2005/09/24(土)「大いなる休暇」

 「大いなる休暇」パンフレット「8年前から漁がすたれて島民はみんな生活保護で暮らすようになった。生活保護で金はもらえるが、誇りも少しずつ失う」。

 125人の人口しかいないカナダ・ケベック州のサントマリ・ラモデルヌ島。夜逃げした町長の代わりに町長になったジェルマン(レイモン・ブシャール)がクライマックス、都会から来た医師のルイス(デヴィッド・ブータン)に言う。生活保護から脱けるためには工場が必要で、その工場を誘致するには医師がいることが条件だったため、島民はみんなでルイスに対して理想的な島と装う嘘をついていたのだ。この直前にルイスは恋人と親友から3年間、嘘をつかれていたことを知り、ショックを受けているというのが絶妙のシチュエーションである。さて、ルイスはどうするというのが素晴らしい終盤になっている。高齢者ばかりがいる無医地区というのは日本の地方にもあることだろう。CM監督出身で長編映画デビューのジャン=フランソワ・プリオは、笑いの中に真実を込めたうまい映画を作ったと思う。

 島には15年前から医師がいない。ジェルマンたちはケベック中の医師に島に来てくれるよう手紙を書くが、みんな無視されてしまう。ルイスが島に来た(来ざるを得なかった)のにもひねった理由があるのがうまいところ。ルイスは決してボランティア精神にあふれた医師ではないのである。本当はアイスホッケーが好きなのにルイスの趣味に合わせて男たちはクリケットの真似事をする。毎夜、お金をルイスに拾わせる。下手な釣りの腕前を見て、釣り針に魚を掛ける。ジャズなんて大嫌いなのに大音量のジャズをルイスと一緒に聞く。島に定住してもらおうと、ルイスの電話を盗聴して必死にあれやこれやをする島民たちの姿がユーモラスに温かく綴られていく。ここにある笑いは観客に媚びた下品なものではなく、登場人物のキャラクターからにじみ出る笑い。脚本のケン・スコットはスタンダップ・コメディアン出身という。笑いの本質を分かっている人なのだろう。

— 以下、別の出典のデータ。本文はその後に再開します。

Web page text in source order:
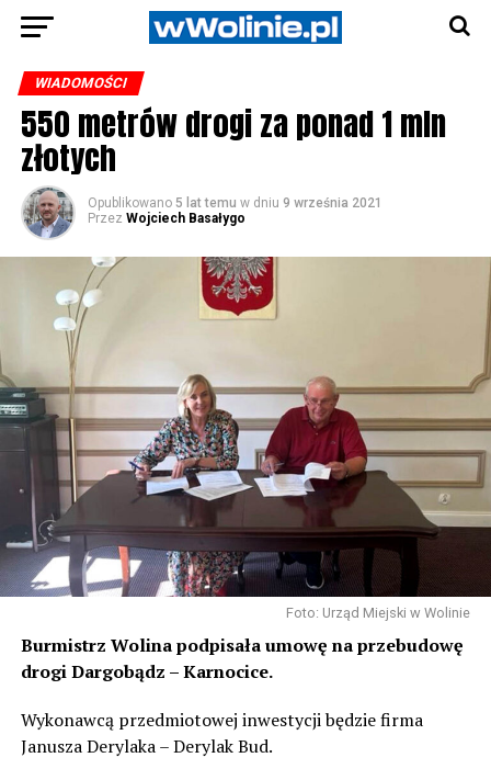
WIADOMOŚCI
550 metrów drogi za ponad 1 mln
złotych
Opublikowano 5 lat temu w dniu 9 września 2021
Przez Wojciech Basałygo
Foto: Urząd Miejski w Wolinie
Burmistrz Wolina podpisała umowę na przebudowę
drogi Dargobądz – Karnocice.
Wykonawcą przedmiotowej inwestycji będzie firma
Janusza Derylaka – Derylak Bud.
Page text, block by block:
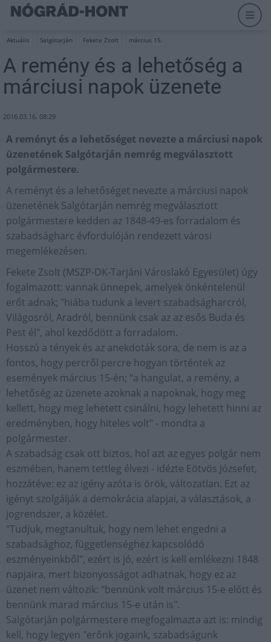
Aktuális Salgótarján Fekete Zsolt március 15.
A remény és a lehetőség a
márciusi napok üzenete
2016.03.16. 08:29
A reményt és a lehetőséget nevezte a márciusi napok
üzenetének Salgótarján nemrég megválasztott
polgármestere.
A reményt és a lehetőséget nevezte a márciusi napok
üzenetének Salgótarján nemrég megválasztott
polgármestere kedden az 1848-49-es forradalom és
szabadságharc évfordulóján rendezett városi
megemlékezésen.
Fekete Zsolt (MSZP-DK-Tarjáni Városlakó Egyesület) úgy
fogalmazott: vannak ünnepek, amelyek önkéntelenül
erőt adnak; "hiába tudunk a levert szabadságharcról,
Világosról, Aradról, bennünk csak az az esős Buda és
Pest él", ahol kezdődött a forradalom.
Hosszú a tények és az anekdoták sora, de nem is az a
fontos, hogy percről percre hogyan történtek az
események március 15-én; "a hangulat, a remény, a
lehetőség az üzenete azoknak a napoknak, hogy meg
kellett, hogy meg lehetett csinálni, hogy lehetett hinni az
eredményben, hogy hiteles volt" - mondta a
polgármester.
A szabadság csak ott biztos, hol azt az egyes polgár nem
eszmében, hanem tettleg élvezi - idézte Eötvös Józsefet,
hozzátéve: ez az igény azóta is örök, változatlan. Ezt az
igényt szolgálják a demokrácia alapjai, a választások, a
jogrendszer, a közélet.
"Tudjuk, megtanultuk, hogy nem lehet engedni a
szabadsághoz, függetlenséghez kapcsolódó
eszményeinkből", ezért is jó, ezért is kell emlékezni 1848
napjaira, mert bizonyosságot adhatnak, hogy ez az
üzenet nem változik: "bennünk volt március 15-e előtt és
bennünk marad március 15-e után is".
Salgótarján polgármestere megfogalmazta azt is: mindig
kell, hogy legyen "erőnk jogaink, szabadságunk
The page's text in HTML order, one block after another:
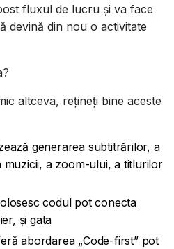
fluxul de lucru și va face
devină din nou o activitate
altceva, rețineți bine aceste
generarea subtitrărilor, a
a zoom-ului, a titlurilor
codul pot conecta
și gata
abordarea „Code-first” pot
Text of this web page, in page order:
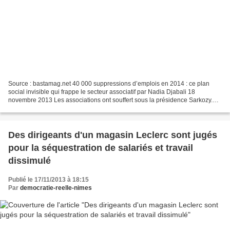
Source : bastamag.net 40 000 suppressions d’emplois en 2014 : ce plan
social invisible qui frappe le secteur associatif par Nadia Djabali 18
novembre 2013 Les associations ont souffert sous la présidence Sarkozy.
Des dirigeants d'un magasin Leclerc sont jugés
pour la séquestration de salariés et travail
dissimulé
Publié le 17/11/2013 à 18:15
Par democratie-reelle-nimes

 ルイスが来た翌朝からルイスの元には多数の患者が押し寄せる。なにしろ無医地区なので、実際に島民たちは困っていたのだ。そんな島の真実と、誇りを失って無為に暮らしたくないという島民たちの思いが映画からは伝わってくる。監督の言葉を借りれば、この島民たちは「生きる糧をなくして、それでも再度希望を持って立ち上がる人々」なのである。だから、終盤、映画はルイスに対して嘘をつき続けるか、真実を打ち明けるかの選択をジェルマンたちに取らせる。クライマックスが素敵なのは人間として当たり前のことが当たり前に受け止められるからだ。

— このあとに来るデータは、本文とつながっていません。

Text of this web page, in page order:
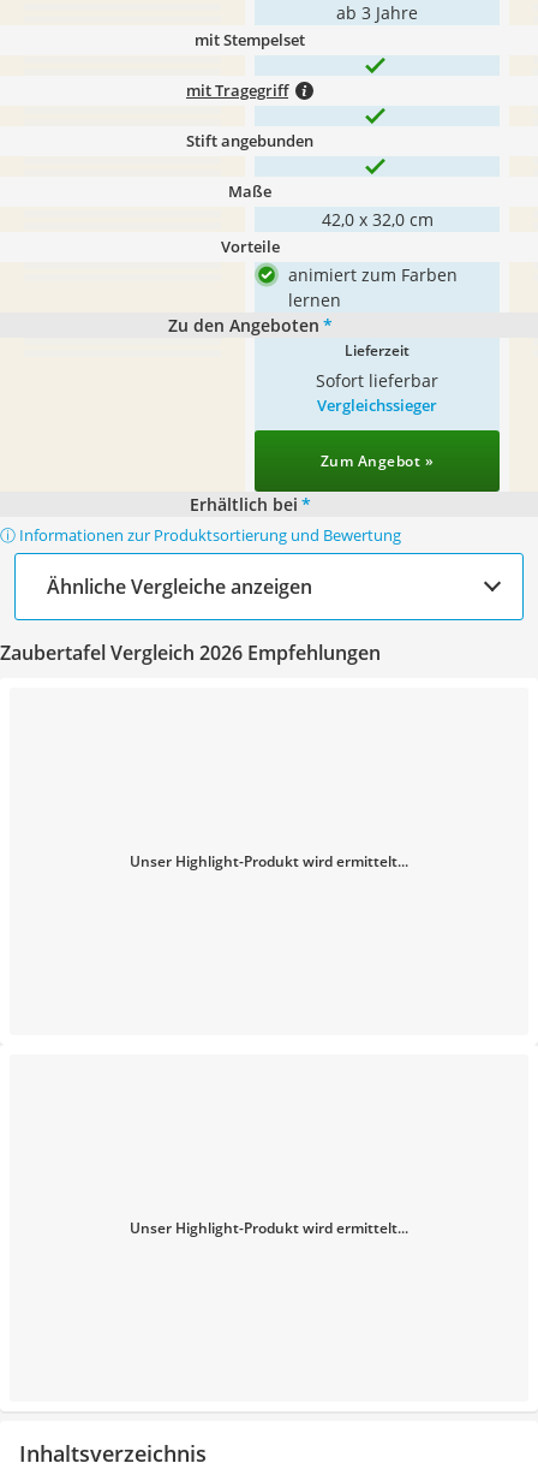
ab 3 Jahre
mit Stempelset
mit Tragegriff
Stift angebunden
Maße
42,0 x 32,0 cm
Vorteile
animiert zum Farben
lernen
Zu den Angeboten *
Lieferzeit
Sofort lieferbar
Vergleichssieger
Zum Angebot »
Erhältlich bei *
ⓘ Informationen zur Produktsortierung und Bewertung
Ähnliche Vergleiche anzeigen
Zaubertafel Vergleich 2026 Empfehlungen
Unser Highlight-Produkt wird ermittelt...
Unser Highlight-Produkt wird ermittelt...
Inhaltsverzeichnis
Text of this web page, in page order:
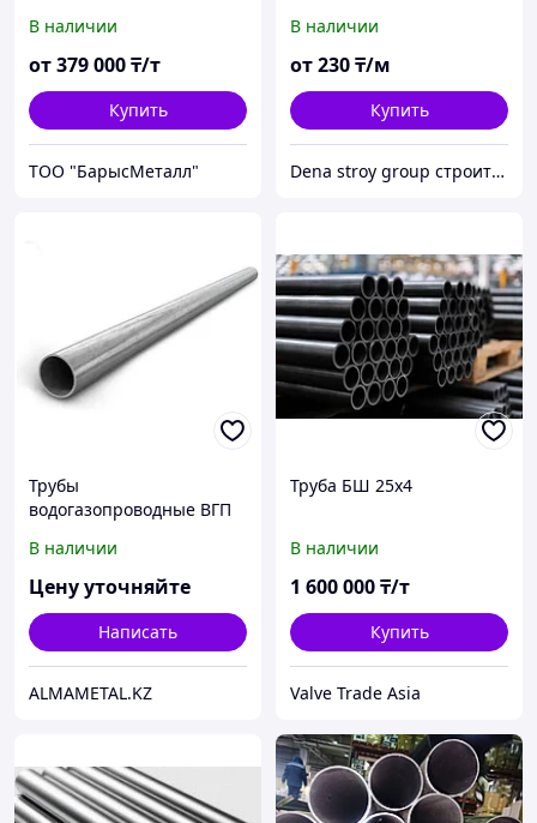
В наличии
от379 000₸/т
Купить
ТОО "БарысМеталл"
В наличии
от230₸/м
Купить
Dena stroy group строительная компания
Трубы
водогазопроводные ВГП
В наличии
Цену уточняйте
Написать
ALMAMETAL.KZ
Труба БШ 25х4
В наличии
1 600 000₸/т
Купить
Valve Trade Asia
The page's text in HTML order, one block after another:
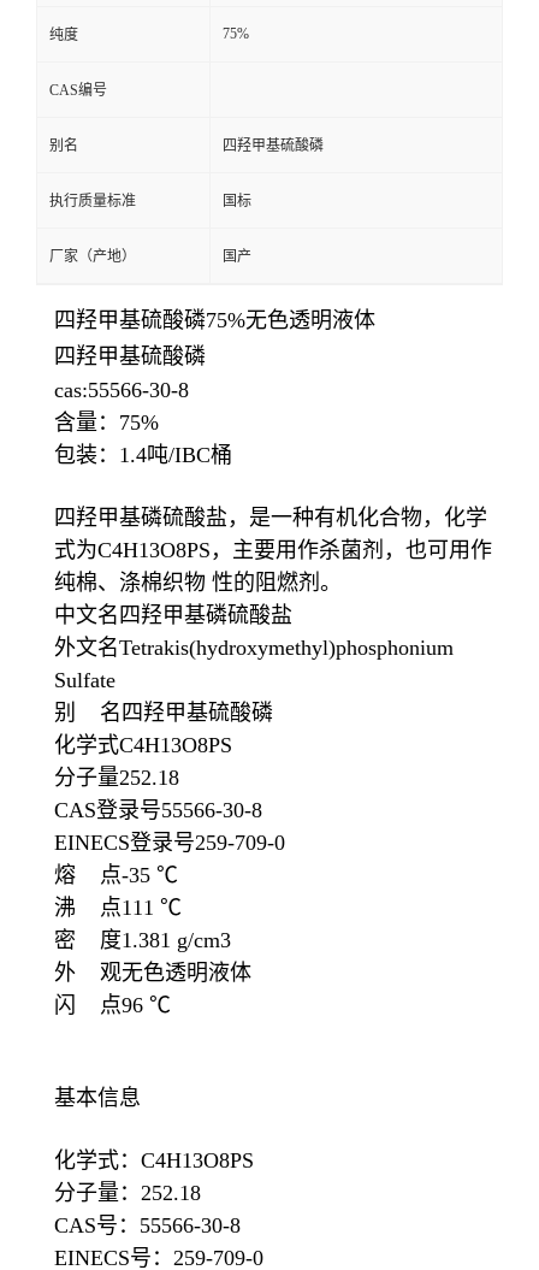
纯度 75%
CAS编号
别名 四羟甲基硫酸磷
执行质量标准 国标
厂家（产地） 国产
四羟甲基硫酸磷75%无色透明液体
四羟甲基硫酸磷
cas:55566-30-8
含量：75%
包装：1.4吨/IBC桶
四羟甲基磷硫酸盐，是一种有机化合物，化学
式为C4H13O8PS，主要用作杀菌剂，也可用作
纯棉、涤棉织物 性的阻燃剂。
中文名四羟甲基磷硫酸盐
外文名Tetrakis(hydroxymethyl)phosphonium
Sulfate
别 名四羟甲基硫酸磷
化学式C4H13O8PS
分子量252.18
CAS登录号55566-30-8
EINECS登录号259-709-0
熔 点-35 ℃
沸 点111 ℃
密 度1.381 g/cm3
外 观无色透明液体
闪 点96 ℃
基本信息
化学式：C4H13O8PS
分子量：252.18
CAS号：55566-30-8
EINECS号：259-709-0

 ケベック州の島が舞台であるため、セリフはすべてフランス語。出てくる俳優も知らない顔ばかりだが、映画はとても面白かった。農村を舞台にしたミュージカルを作り続ける劇団「ふるさときゃらばん」の姿勢に通じるものがある映画だと思う。過疎地の実情は世界のどこでも共通するものなのだろう。